Interior, Closure, and Boundary

Intuition: Think of a painted region $A$ on a page.

• $\text{int}(A)$ is the part of $A$ that is "safely inside" — every point has a little room around it also in $A$. This is a union of open sets, so it is itself open. It is in fact the largest open set contained in $A$.
• $\overline{A}$ is $A$ together with all the points "just outside" that $A$ nearly touches. This is an intersection of closed sets, so it is itself closed. It is the smallest closed set containing $A$.
• $\partial A$ is the "edge": points that are in the closure but not in the interior — those touching both $A$ and its complement.

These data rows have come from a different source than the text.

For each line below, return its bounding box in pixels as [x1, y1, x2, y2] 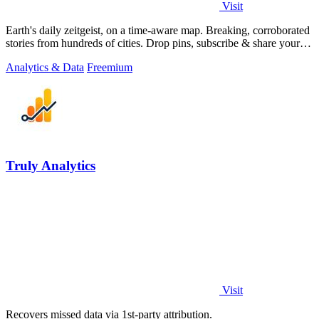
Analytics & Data [6, 61, 84, 73]
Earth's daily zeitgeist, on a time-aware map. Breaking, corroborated [6, 23, 206, 36]
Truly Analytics [6, 158, 95, 174]
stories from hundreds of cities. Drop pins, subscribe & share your [6, 36, 146, 49]
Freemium [87, 61, 132, 73]
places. [6, 49, 36, 62]
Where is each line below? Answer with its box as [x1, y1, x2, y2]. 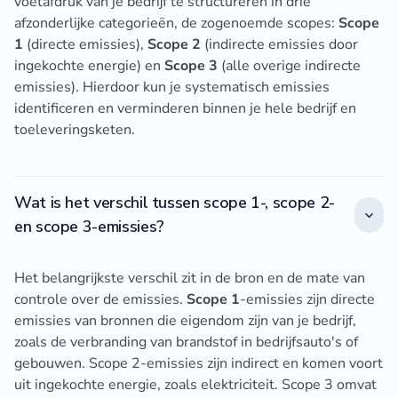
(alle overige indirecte [218, 56, 361, 76]
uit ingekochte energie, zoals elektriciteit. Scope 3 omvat [14, 375, 377, 395]
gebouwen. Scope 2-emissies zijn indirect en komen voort [14, 354, 383, 374]
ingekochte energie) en [14, 56, 164, 76]
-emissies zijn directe [240, 290, 375, 310]
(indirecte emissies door [201, 35, 358, 55]
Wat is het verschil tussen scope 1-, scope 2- [14, 192, 335, 214]
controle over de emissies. [14, 290, 187, 310]
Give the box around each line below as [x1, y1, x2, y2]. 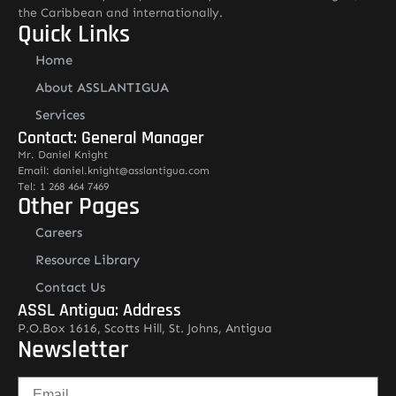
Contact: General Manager [18, 126, 204, 149]
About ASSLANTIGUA [35, 80, 169, 95]
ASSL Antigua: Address [18, 299, 181, 322]
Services [35, 107, 85, 123]
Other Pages [18, 191, 140, 223]
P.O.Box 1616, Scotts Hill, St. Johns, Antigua [18, 321, 272, 336]
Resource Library [35, 252, 141, 268]
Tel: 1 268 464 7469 [18, 180, 109, 193]
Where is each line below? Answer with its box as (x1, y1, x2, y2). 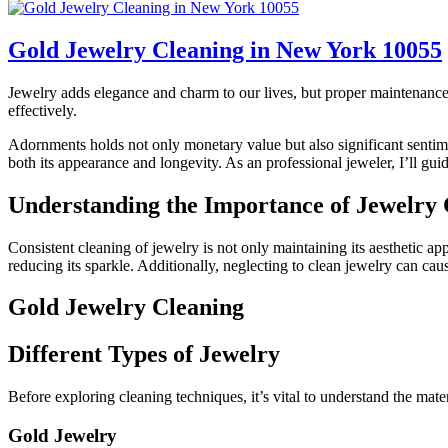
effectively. (8, 101, 77, 119)
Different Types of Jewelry (8, 341, 280, 368)
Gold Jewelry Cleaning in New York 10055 (8, 36, 442, 63)
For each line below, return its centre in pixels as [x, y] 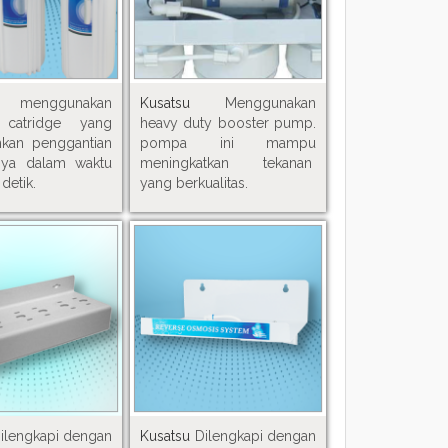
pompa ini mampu [228, 142]
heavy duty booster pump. [228, 122]
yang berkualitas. [194, 182]
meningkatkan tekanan [228, 162]
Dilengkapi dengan [255, 436]
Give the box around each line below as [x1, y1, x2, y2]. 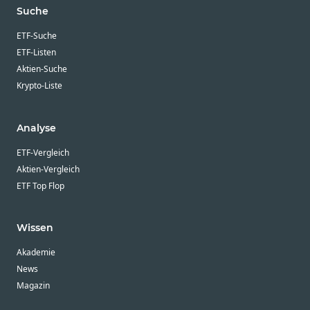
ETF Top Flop [17, 179, 64, 192]
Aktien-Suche [17, 63, 67, 75]
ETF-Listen [17, 46, 56, 59]
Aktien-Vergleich [17, 163, 80, 175]
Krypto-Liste [17, 80, 62, 92]
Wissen [17, 221, 53, 235]
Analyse [17, 121, 56, 134]
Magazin [17, 280, 50, 292]
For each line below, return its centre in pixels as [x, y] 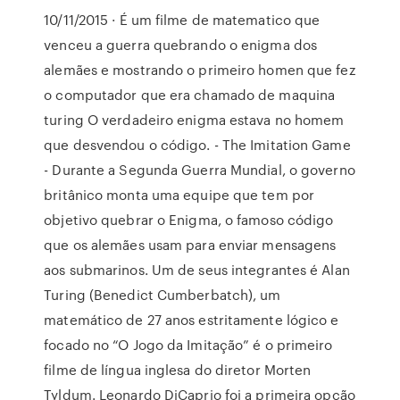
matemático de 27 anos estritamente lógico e [192, 320]
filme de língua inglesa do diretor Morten [178, 370]
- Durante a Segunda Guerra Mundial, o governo [200, 170]
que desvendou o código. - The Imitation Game [197, 145]
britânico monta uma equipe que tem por [179, 195]
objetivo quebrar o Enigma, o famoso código [189, 220]
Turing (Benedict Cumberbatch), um [162, 295]
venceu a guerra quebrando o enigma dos [181, 45]
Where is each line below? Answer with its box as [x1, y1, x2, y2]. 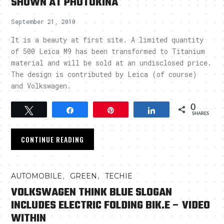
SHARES [191, 111, 209, 116]
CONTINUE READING [21, 133, 84, 144]
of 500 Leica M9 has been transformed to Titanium [11, 46, 205, 56]
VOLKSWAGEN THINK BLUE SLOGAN [11, 183, 172, 201]
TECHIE [105, 171, 133, 180]
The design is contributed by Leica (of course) [11, 69, 197, 79]
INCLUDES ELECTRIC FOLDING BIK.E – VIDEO [11, 196, 210, 214]
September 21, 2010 [11, 17, 76, 25]
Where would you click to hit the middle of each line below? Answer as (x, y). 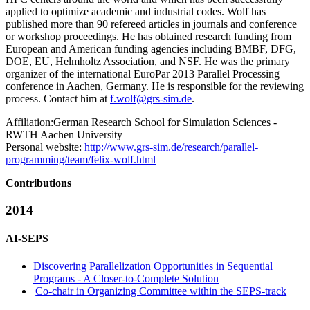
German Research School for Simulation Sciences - (165, 122)
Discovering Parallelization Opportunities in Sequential (153, 266)
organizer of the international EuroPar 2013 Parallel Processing (143, 74)
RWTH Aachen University (64, 135)
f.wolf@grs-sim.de (151, 99)
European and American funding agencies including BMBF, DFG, (151, 49)
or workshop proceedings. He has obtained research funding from (148, 37)
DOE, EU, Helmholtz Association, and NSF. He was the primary (148, 62)
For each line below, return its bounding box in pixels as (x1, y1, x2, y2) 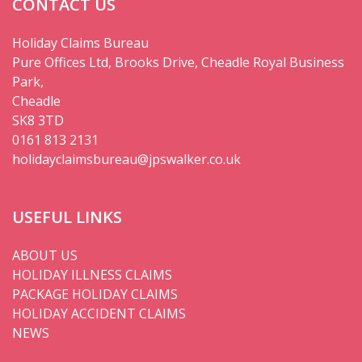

Always, $\text{int}(A) \subseteq A \subseteq \overline{A}$.

$\text{int}(A)$ is automatically open (as a union of open sets), and $\overline{A}$ is automatically closed (as an intersection of closed sets). The boundary $\partial A = \overline{A} \setminus \text{int}(A) = \overline{A} \cap \text{int}(A)^c$ is an intersection of two closed sets, hence closed.

Useful complement identities. For any subset $B \subseteq X$, the following identities hold and are used constantly: $X \setminus \text{int}(B) = \overline{X \setminus B}, \qquad X \setminus \overline{B} = \text{int}(X \setminus B).$ In words: the complement of the interior is the closure of the complement, and the complement of the closure is the interior of the complement. Both follow directly from the definitions of interior and closure as unions/intersections of open/closed sets, together with de Morgan's laws.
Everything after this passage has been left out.